The 12 month granular shipment activity report displays all shipments in an origin/destination spreadsheet format. This report displays shipment type (i.e. parcel, LTL, truckload), mode (i.e. over the road, intermodal, ocean, air), carrier, shipment actual weight, shipment billed weight, freight (linehaul) rate, fuel surcharge, and accessorial charges (i.e. mall delivery, waiting time etc.) for each shipment. This report will often reveal poor shipping practices (i.e. sending individual rather than consolidated LTL shipments to the same customer on the same day).

The 12 month freight spend activity report by carrier captures information on the money paid to each carrier, for each mode of transport, by geographic area. This tells us how many carriers are being used in each region and the proportion of the business they each have.

The Routing Guide displays the carriers selected as primary and backup for each mode in each region. Once we review and contrast the data in these four reports, they tell us a great deal, not just about the company’s Freight Transportation operation but also much about the other areas of the business. Here are some examples.

Sales Issues

Companies that have a higher than budgeted amount of LTL or expedited freight, may have sales people making commitments to customers on service that fall outside of company norms.

Production Issues

Similarly, companies that experience higher than budgeted LTL or expedited costs may be a result of a variety of production problems.
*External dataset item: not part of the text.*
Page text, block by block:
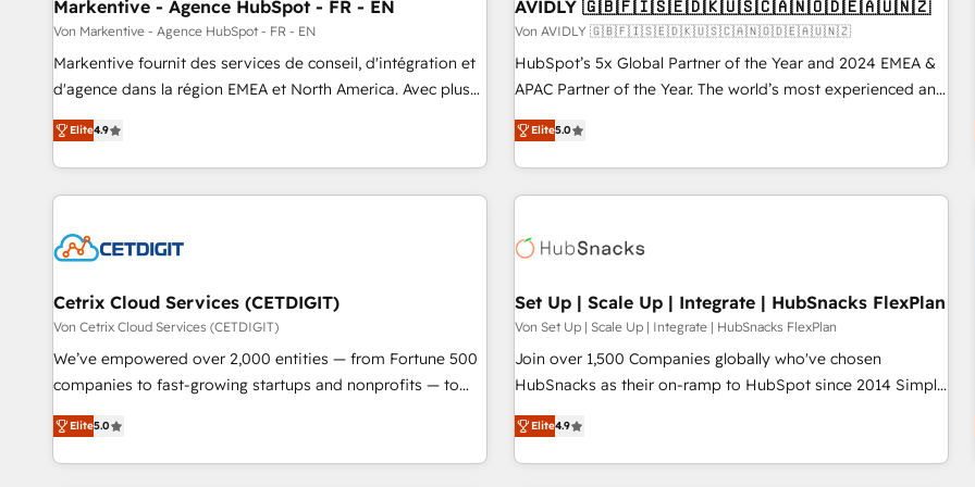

The freight may be coming off the production line so late it is not able to hit daily pick-up schedules or use budgeted or preferred modes.
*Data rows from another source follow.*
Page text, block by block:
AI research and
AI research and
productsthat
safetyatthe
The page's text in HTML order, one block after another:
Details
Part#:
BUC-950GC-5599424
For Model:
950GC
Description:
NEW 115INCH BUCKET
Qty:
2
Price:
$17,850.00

Warehouse/Inventory Issues

The warehouse footprint in some companies does not allow for an adequate buildup of inventory or necessitate shipping optimized order sizes. It may also reflect inadequate collaboration between central and remote warehouses.

Customer Issues

Customers may not always advise shippers of special promotions or they may make last minute changes to order sizes. In other cases, pallet configurations may result in a poor use of cubic space on a trailer or container.

Transportation Issues

In many cases, we observe a lack of compliance to the published routing guide across multiple company divisions. This can result in the use of carriers that are well down or not even in the routing guide.
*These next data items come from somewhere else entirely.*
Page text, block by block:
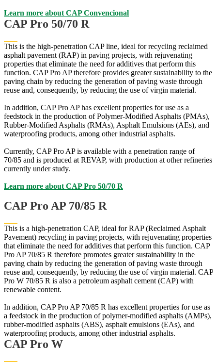
Learn more about CAP Convencional
CAP Pro 50/70 R
This is the high-penetration CAP line, ideal for recycling reclaimed
asphalt pavement (RAP) in paving projects, with rejuvenating
properties that eliminate the need for additives that perform this
function. CAP Pro AP therefore provides greater sustainability to the
paving chain by reducing the generation of paving waste through
reuse and, consequently, by reducing the use of virgin material.
In addition, CAP Pro AP has excellent properties for use as a
feedstock in the production of Polymer-Modified Asphalts (PMAs),
Rubber-Modified Asphalts (RMAs), Asphalt Emulsions (AEs), and
waterproofing products, among other industrial asphalts.
Currently, CAP Pro AP is available with a penetration range of
70/85 and is produced at REVAP, with production at other refineries
currently under study.
Learn more about CAP Pro 50/70 R
CAP Pro AP 70/85 R
This is a high-penetration CAP, ideal for RAP (Reclaimed Asphalt
Pavement) recycling in paving projects, with rejuvenating properties
that eliminate the need for additives that perform this function. CAP
Pro AP 70/85 R therefore promotes greater sustainability in the
paving chain by reducing the generation of paving waste through
reuse and, consequently, by reducing the use of virgin material. CAP
Pro W 70/85 R is also a petroleum asphalt cement (CAP) with
renewable content.
In addition, CAP Pro AP 70/85 R has excellent properties for use as
a feedstock in the production of polymer-modified asphalts (AMPs),
rubber-modified asphalts (ABS), asphalt emulsions (EAs), and
waterproofing products, among other industrial asphalts.
CAP Pro W

Cost overruns are the net result of all of these issues. While much of the responsibility may fall on Transportation, effective freight cost management demands quality data, close collaboration and good communication between multiple departments. The analysis we perform will reveal if the company has the technology (i.e. TMS system) to manage freight. It will highlight “invisible walls” and/or a lack of team work. It may demonstrate a lack of management oversight and discipline. The solutions vary from company to company. They can include any combination of the following: 

Communication with customers on timing of orders, pallet configurations and other items 

Preparation of a quality freight budget and monthly tracking reports 

Acquisition of a TMS system 

Creation of a Transportation Management Council, composed of representatives many most of the key operating departments, that meets on a scheduled basis to address inefficiencies and cost overruns

Stronger management and closer supervision.

One should never forget that freight costs are variable expenses that can be effectively managed and controlled. Companies with superior supply chains can use them as a competitive weapon.